Meta Is Building an AI to Fact-Check Wikipedia—All 6.5 Million Articles
August 26, 2022
Most people older than 30 probably remember doing research with good old-fashioned encyclopedias. You’d pull a heavy volume from the shelf, check the index for your topic of interest, then flip to the appropriate page and start reading. It wasn’t as easy as typing a few words into the Google search bar, but on the plus side, you knew that the information you found in the pages of the Britannica or the World Book was accurate and true.
Not so with internet research today. The overwhelming multitude of sources was confusing enough, but add the proliferation of misinformation and it’s a wonder any of us believe a word we read online.
- Wikipedia is a case in point. As of early 2020, the site’s English version was averaging about 255 million page views per day, making it the eighth-most-visited website on the internet. As of last month, it had moved up to spot number seven, and the English version currently has over 6.5 million articles.

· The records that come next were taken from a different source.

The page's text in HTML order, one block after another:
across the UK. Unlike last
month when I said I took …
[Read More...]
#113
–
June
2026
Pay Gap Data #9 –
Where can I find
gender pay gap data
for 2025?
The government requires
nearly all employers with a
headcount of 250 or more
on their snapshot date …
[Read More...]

But as high-traffic as this go-to information source may be, its accuracy leaves something to be desired; the page about the site’s own reliability states, “The online encyclopedia does not consider itself to be reliable as a source and discourages readers from using it in academic or research settings.”
Meta—of the former Facebook—wants to change this. In a blog post published last month, the company’s employees describe how AI could help make Wikipedia more accurate.

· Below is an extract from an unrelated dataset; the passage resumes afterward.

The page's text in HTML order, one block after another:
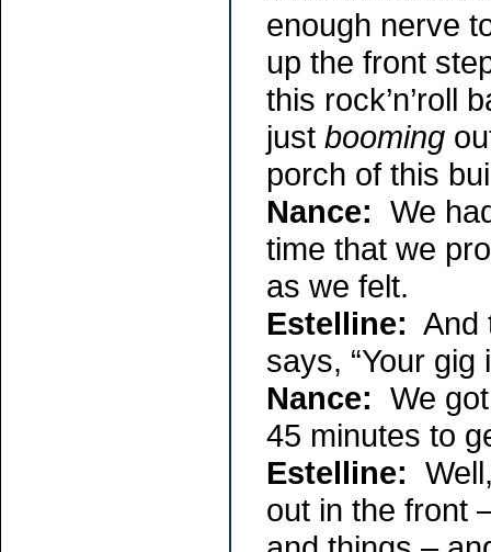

Though tens of thousands of people participate in editing the site, the facts they add aren’t necessarily correct; even when citations are present, they’re not always accurate nor even relevant.

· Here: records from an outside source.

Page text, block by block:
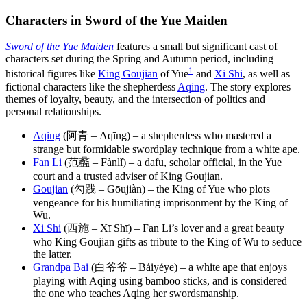
Characters in Sword of the Yue Maiden
Sword of the Yue Maiden features a small but significant cast of
characters set during the Spring and Autumn period, including
historical figures like King Goujian of Yue1 and Xi Shi, as well as
fictional characters like the shepherdess Aqing. The story explores
themes of loyalty, beauty, and the intersection of politics and
personal relationships.
Aqing (阿青 – Aqīng) – a shepherdess who mastered a
strange but formidable swordplay technique from a white ape.
Fan Li (范蠡 – Fànlǐ) – a dafu, scholar official, in the Yue
court and a trusted adviser of King Goujian.
Goujian (勾践 – Gōujiàn) – the King of Yue who plots
vengeance for his humiliating imprisonment by the King of
Wu.
Xi Shi (西施 – Xī Shī) – Fan Li’s lover and a great beauty
who King Goujian gifts as tribute to the King of Wu to seduce
the latter.
Grandpa Bai (白爷爷 – Báiyéye) – a white ape that enjoys
playing with Aqing using bamboo sticks, and is considered
the one who teaches Aqing her swordsmanship.
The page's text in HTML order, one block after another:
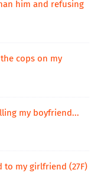
him and refusing
cops on my
my boyfriend...
to my girlfriend (27F)

Meta is developing a machine learning model that scans these citations and cross-references their content to Wikipedia articles to verify that not only the topics line up, but specific figures cited are accurate.
This isn’t just a matter of picking out numbers and making sure they match; Meta’s AI will need to “understand” the content of cited sources (though “understand” is a misnomer, as complexity theory researcher Melanie Mitchell would tell you, because AI is still in the “narrow” phase, meaning it’s a tool for highly sophisticated pattern recognition, while “understanding” is a word used for human cognition, which is still a very different thing).
Meta’s model will “understand” content not by comparing text strings and making sure they contain the same words, but by comparing mathematical representations of blocks of text, which it arrives at using natural language understanding (NLU) techniques.
“What we have done is to build an index of all these web pages by chunking them into passages and providing an accurate representation for each passage,” Fabio Petroni, Meta’s Fundamental AI Research tech lead manager, told Digital Trends. “That is not representing word-by-word the passage, but the meaning of the passage. That means that two chunks of text with similar meanings will be represented in a very close position in the resulting n-dimensional space where all these passages are stored.”
The AI is being trained on a set of four million Wikipedia citations, and besides picking out faulty citations on the site, its creators would like it to eventually be able to suggest accurate sources to take their place, pulling from a massive index of data that’s continuously updating.
One big issue left to work out is working in a grading system for sources’ reliability. A paper from a scientific journal, for example, would receive a higher grade than a blog post. The amount of content online is so vast and varied that you can find “sources” to support just about any claim, but parsing the misinformation from the disinformation (the former means incorrect, while the latter means deliberately deceiving), and the peer-reviewed from the non-peer-reviewed, the fact-checked from the hastily-slapped-together, is no small task—but a very important one when it comes to trust.
Meta has open-sourced its model, and those who are curious can see a demo of the verification tool. Meta’s blog post noted that the company isn’t partnering with Wikimedia on this project, and that it’s still in the research phase and not currently being used to update content on Wikipedia.
If you imagine a not-too-distant future where everything you read on Wikipedia is accurate and reliable, wouldn’t that make doing any sort of research a bit too easy? There’s something valuable about checking and comparing various sources ourselves, is there not? It was a big a leap to go from paging through heavy books to typing a few words into a search engine and hitting “Enter”; do we really want Wikipedia to move from a research jumping-off point to a gets-the-last-word source?